Mars Cave-Exploration Mission Entices Scientists

Entrance to Mars Cave
NASA's Mars Reconnaissance Orbiter took this photo of a cave skylight on the southeastern flank of Pavonis Mons, a large volcano in Mars' Tharsis Region. The pit is about 180 meters wide. (Image credit: NASA/JPL/University of Arizona)

NASA is mapping out a strategy to return bits of rock and soil from the Martian surface to Earth, but the most intriguing Red Planet samples lie in underground caverns, some scientists say.

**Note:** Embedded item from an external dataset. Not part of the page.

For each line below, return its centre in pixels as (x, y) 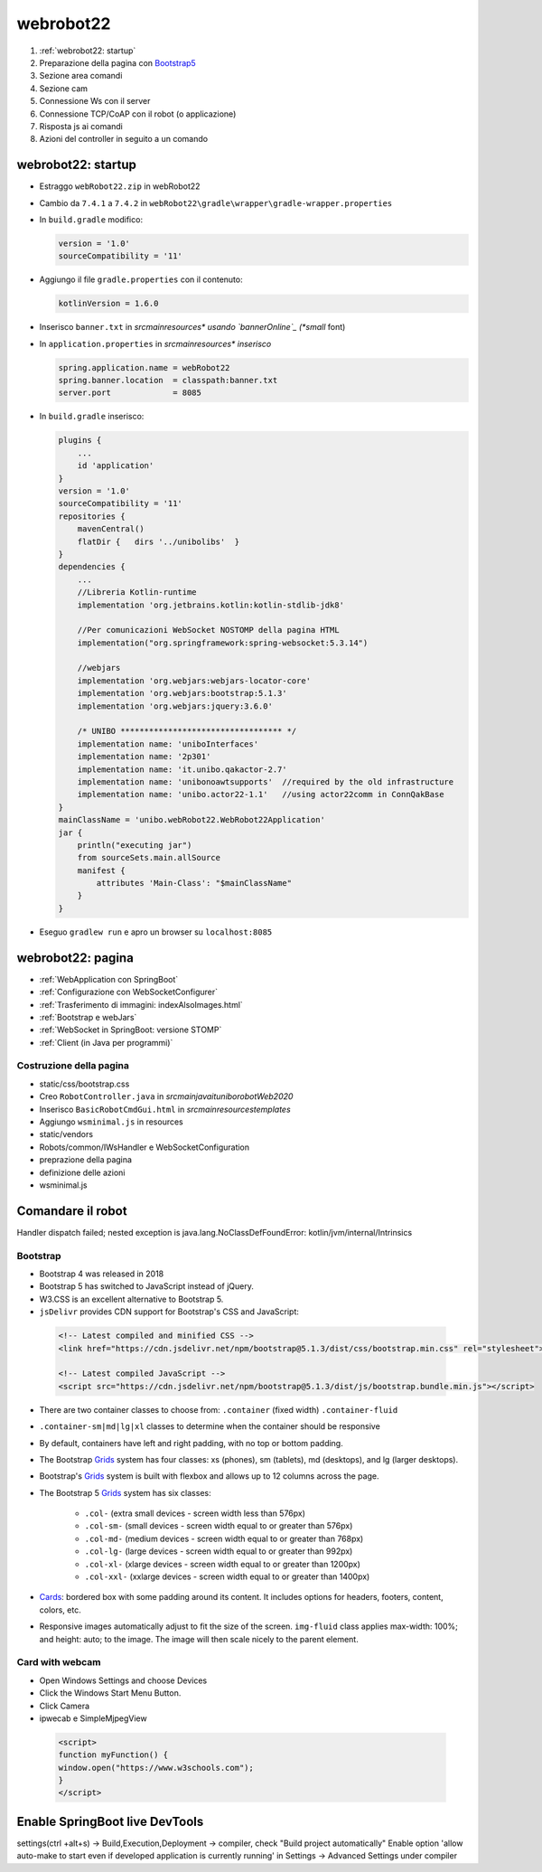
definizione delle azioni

The space agency's next steps at Mars are geared toward mounting a sample-return mission, which is widely viewed as the best way to look for signs of Red Planet life. Such signs are perhaps more likely to be found in material pulled from the subsurface, so some researchers hope NASA's first Martian sample-return effort won't be its last.

"While I'm very much interested in a surface sample-return to get us over this hump of doing it, of course I immediately want to go on and start sampling more cryptic materials in lava-tube caves," said astrobiologist and cave scientist Penny Boston, of the New Mexico Institute of Mining and Technology in Socorro. "I would love that."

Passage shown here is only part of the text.